Tidak hanya film produksi dalam negri yang diikutsertakan dalam festival ini, beberapa film produksi luar negeri juga menjadi nominasi. Berikut beberapa film- film tersebut:

1. No Country For Old Man, film yang diproduksi untuk menyambut hari buruh sedunia.

2. Into The Wild, film yang berdasarkan kisah nyata tentang petualangan seorang remaja.

3. Balibo, film dokumenter tentang konflik yang merenggut nyawa beberapa jurnalis asing.

4. Attonement, film yang berkisah drama percintaan klasik tahun 40an. 5. Little Miss Sunshine, yang berkisah drama keluarga.

6. Burn After Reading, yang diperankan oleh George Clooney, Brat Pitt. 7. Dunya and Desie, menggambarkan persahabatan kental di Belanda. JIFFEST sendiri tidak hanya sekedar menampilkan festival film seluruh negara, melainkan ada juga workshop, diskusi tentang film antar sineas. Penonton JiFFest juga dapat menyaksikan pameran foto Behind-the-Scene, yang memperlihatkan proses pembuatan film-film Indonesia terbaru.
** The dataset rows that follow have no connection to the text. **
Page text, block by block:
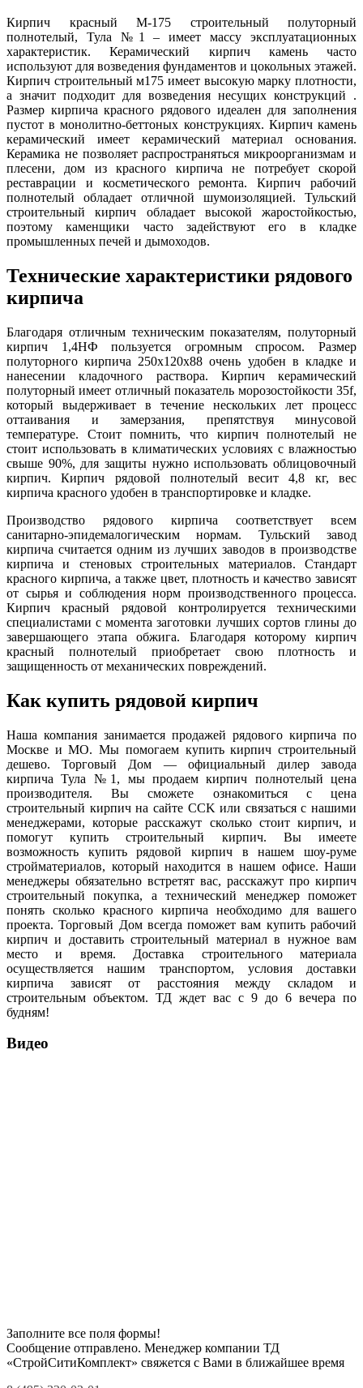
Кирпич красный М-175 строительный полуторный
полнотелый, Тула №1 – имеет массу эксплуатационных
характеристик. Керамический кирпич камень часто
используют для возведения фундаментов и цокольных этажей.
Кирпич строительный м175 имеет высокую марку плотности,
а значит подходит для возведения несущих конструкций .
Размер кирпича красного рядового идеален для заполнения
пустот в монолитно-беттоных конструкциях. Кирпич камень
керамический имеет керамический материал основания.
Керамика не позволяет распространяться микроорганизмам и
плесени, дом из красного кирпича не потребует скорой
реставрации и косметического ремонта. Кирпич рабочий
полнотелый обладает отличной шумоизоляцией. Тульский
строительный кирпич обладает высокой жаростойкостью,
поэтому каменщики часто задействуют его в кладке
промышленных печей и дымоходов.
Технические характеристики рядового
кирпича
Благодаря отличным техническим показателям, полуторный
кирпич 1,4НФ пользуется огромным спросом. Размер
полуторного кирпича 250х120х88 очень удобен в кладке и
нанесении кладочного раствора. Кирпич керамический
полуторный имеет отличный показатель морозостойкости 35f,
который выдерживает в течение нескольких лет процесс
оттаивания и замерзания, препятствуя минусовой
температуре. Стоит помнить, что кирпич полнотелый не
стоит использовать в климатических условиях с влажностью
свыше 90%, для защиты нужно использовать облицовочный
кирпич. Кирпич рядовой полнотелый весит 4,8 кг, вес
кирпича красного удобен в транспортировке и кладке.
Производство рядового кирпича соответствует всем
санитарно-эпидемалогическим нормам. Тульский завод
кирпича считается одним из лучших заводов в производстве
кирпича и стеновых строительных материалов. Стандарт
красного кирпича, а также цвет, плотность и качество зависят
от сырья и соблюдения норм производственного процесса.
Кирпич красный рядовой контролируется техническими
специалистами с момента заготовки лучших сортов глины до
завершающего этапа обжига. Благодаря которому кирпич
красный полнотелый приобретает свою плотность и
защищенность от механических повреждений.
Как купить рядовой кирпич
Наша компания занимается продажей рядового кирпича по
Москве и МО. Мы помогаем купить кирпич строительный
дешево. Торговый Дом — официальный дилер завода
кирпича Тула №1, мы продаем кирпич полнотелый цена
производителя. Вы сможете ознакомиться с цена
строительный кирпич на сайте CCK или связаться с нашими
менеджерами, которые расскажут сколько стоит кирпич, и
помогут купить строительный кирпич. Вы имеете
возможность купить рядовой кирпич в нашем шоу-руме
стройматериалов, который находится в нашем офисе. Наши
менеджеры обязательно встретят вас, расскажут про кирпич
строительный покупка, а технический менеджер поможет
понять сколько красного кирпича необходимо для вашего
проекта. Торговый Дом всегда поможет вам купить рабочий
кирпич и доставить строительный материал в нужное вам
место и время. Доставка строительного материала
осуществляется нашим транспортом, условия доставки
кирпича зависят от расстояния между складом и
строительным объектом. ТД ждет вас с 9 до 6 вечера по
будням!
Видео
Заполните все поля формы!
Сообщение отправлено. Менеджер компании ТД
«СтройСитиКомплект» свяжется с Вами в ближайшее время

4.1.2 Para Pendiri Dan Anggota Pengurus Jiffest

Menjelang tahun ke dua belas keberhasilan JIFFest, tidak lepas dari peranan penting para pemrakarsa. Sampai saat ini telah banyak film dari berbagai negara yang mengikuti festival ini. Puluhan bahkan ratusan film pertahunnya yang diikut sertakan dalam festival bergengsi ini. JIFFest juga banyak menciptakan para sineas muda yang handal dan mengharumkan nama bangsa di mancanegara. Ditangan Natacha Devillers dan Shanty Harmayn yang mencetuskan Jakarta International film festival atau yang sering disebut dengan JIFFest. JIFFest melangkah sangat pesat menyaingi festifal film serupa di negara lain, bahkan

JIFFest merupakan ajang festival perfilman international terbesar di Asia Tenggara. Tidak hanya itu, Christine Hakim yang sering dikenal sebagai aktris papan atas Indonesia juga merupakan salah satu keluarga besar JIFFest yang turut serta membesarkan festival ini.

Selain itu ada Lalu Roisamri, belajar Ilmu Komunikasi di Universitas Gajah Mada, Yogyakarta, dan berlanjut dengan menekuni Analisa Film di Kajian Media, Institut Kesenian Jakarta dan saat ini menjabat sebagai Direktur Festival. Nauval Yazid Meraih gelar Bachelor of Arts dari National University of Singapore pada tahun 2002 dari jurusan English Language (Linguistik) dan Ilmu Teater yang menjabat sebagai Manajer Festival. Varadila Meraih gelar sarjana dari jurusan Komunikasi Massa Fakultas Ilmu Sosial dan Ilmu Politik, Universitas Indonesia Selain di JiFFest, beliau juga aktif terlibat sebagai Manajer Program Minikino, sebuah komunitas film pendek Indonesia, saat ini menjabat Manajer Program. Teddy Satrio W lulus dari Universitas Indonesia, Fakultas Ilmu Sosial dan Ilmu Politik jurusan Kriminologi. Kemudian ia melanjutkan studinya ke School of Communications and Arts, Edith Cowan University Perth,dan saat ini menjabat sebagai website officer. Felia Salim, Chandra Tanzil, Goenawan Mohamad, Lorna Tee selaku penasehat.